**Exercise description:**
There is one span to output from the data below: the lines starting at the line with "Small herbivores (60, 178, 100, 185)" and ending at the line with "const std::string & name". Output it exactly, ends included, nothing more.

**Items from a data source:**
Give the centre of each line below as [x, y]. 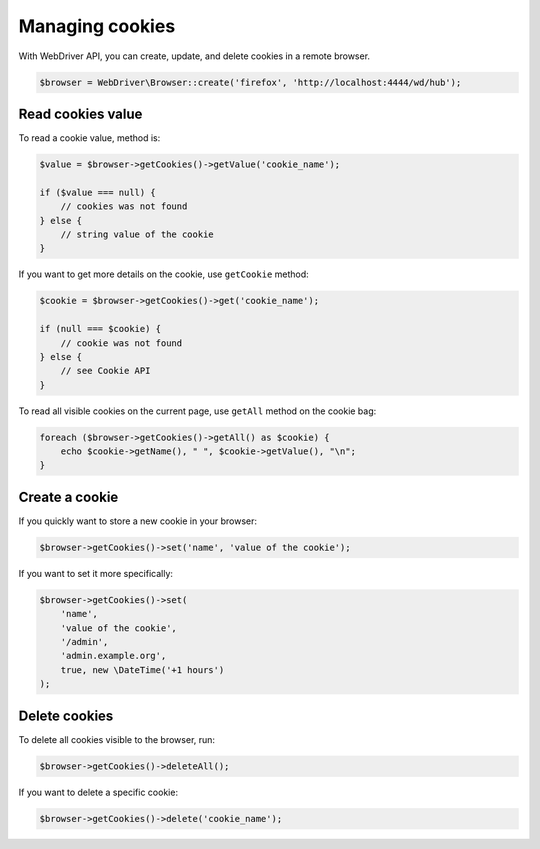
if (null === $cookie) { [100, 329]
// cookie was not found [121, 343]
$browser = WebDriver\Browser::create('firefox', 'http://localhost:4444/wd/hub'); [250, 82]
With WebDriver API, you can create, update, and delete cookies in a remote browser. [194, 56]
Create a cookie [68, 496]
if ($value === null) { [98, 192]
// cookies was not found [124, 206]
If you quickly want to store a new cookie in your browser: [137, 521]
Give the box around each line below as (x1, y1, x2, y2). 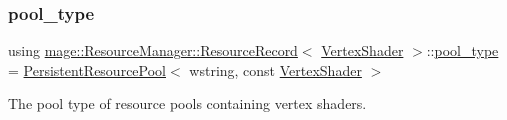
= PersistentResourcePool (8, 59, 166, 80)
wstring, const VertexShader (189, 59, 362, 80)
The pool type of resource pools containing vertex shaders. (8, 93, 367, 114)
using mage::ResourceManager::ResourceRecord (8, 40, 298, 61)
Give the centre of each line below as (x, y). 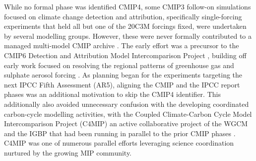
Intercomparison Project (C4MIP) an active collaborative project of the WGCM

---

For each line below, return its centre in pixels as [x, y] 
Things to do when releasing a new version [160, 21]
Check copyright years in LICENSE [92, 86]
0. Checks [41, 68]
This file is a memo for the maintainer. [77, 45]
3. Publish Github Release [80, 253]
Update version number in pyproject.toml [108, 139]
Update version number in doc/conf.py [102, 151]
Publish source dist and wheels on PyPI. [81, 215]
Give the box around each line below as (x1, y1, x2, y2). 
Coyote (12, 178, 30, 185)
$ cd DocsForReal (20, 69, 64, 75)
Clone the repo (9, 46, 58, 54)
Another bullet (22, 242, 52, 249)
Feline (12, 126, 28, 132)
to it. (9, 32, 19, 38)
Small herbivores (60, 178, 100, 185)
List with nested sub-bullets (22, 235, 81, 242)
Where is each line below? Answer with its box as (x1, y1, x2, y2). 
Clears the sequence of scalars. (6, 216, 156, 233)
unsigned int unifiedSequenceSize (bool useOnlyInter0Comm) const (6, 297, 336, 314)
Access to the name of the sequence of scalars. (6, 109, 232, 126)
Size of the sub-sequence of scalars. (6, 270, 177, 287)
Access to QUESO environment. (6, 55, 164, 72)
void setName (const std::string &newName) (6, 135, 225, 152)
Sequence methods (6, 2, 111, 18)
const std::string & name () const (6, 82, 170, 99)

* * *

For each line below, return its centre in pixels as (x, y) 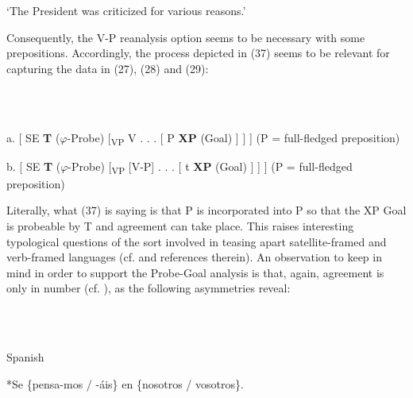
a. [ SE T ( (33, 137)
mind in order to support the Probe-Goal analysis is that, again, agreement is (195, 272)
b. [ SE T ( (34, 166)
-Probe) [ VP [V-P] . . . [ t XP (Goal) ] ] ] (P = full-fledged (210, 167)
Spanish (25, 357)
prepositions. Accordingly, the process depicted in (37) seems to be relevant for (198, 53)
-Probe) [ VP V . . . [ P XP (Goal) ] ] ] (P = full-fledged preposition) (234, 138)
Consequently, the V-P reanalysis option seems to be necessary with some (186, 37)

**Solution below:**
Small herbivores (60, 178, 100, 185)
List with nested sub-bullets (22, 235, 81, 242)
Where is each line below? Answer with its box as (x1, y1, x2, y2). 
Clears the sequence of scalars. (6, 216, 156, 233)
unsigned int unifiedSequenceSize (bool useOnlyInter0Comm) const (6, 297, 336, 314)
Access to the name of the sequence of scalars. (6, 109, 232, 126)
Size of the sub-sequence of scalars. (6, 270, 177, 287)
Access to QUESO environment. (6, 55, 164, 72)
void setName (const std::string &newName) (6, 135, 225, 152)
Sequence methods (6, 2, 111, 18)
const std::string & name () const (6, 82, 170, 99)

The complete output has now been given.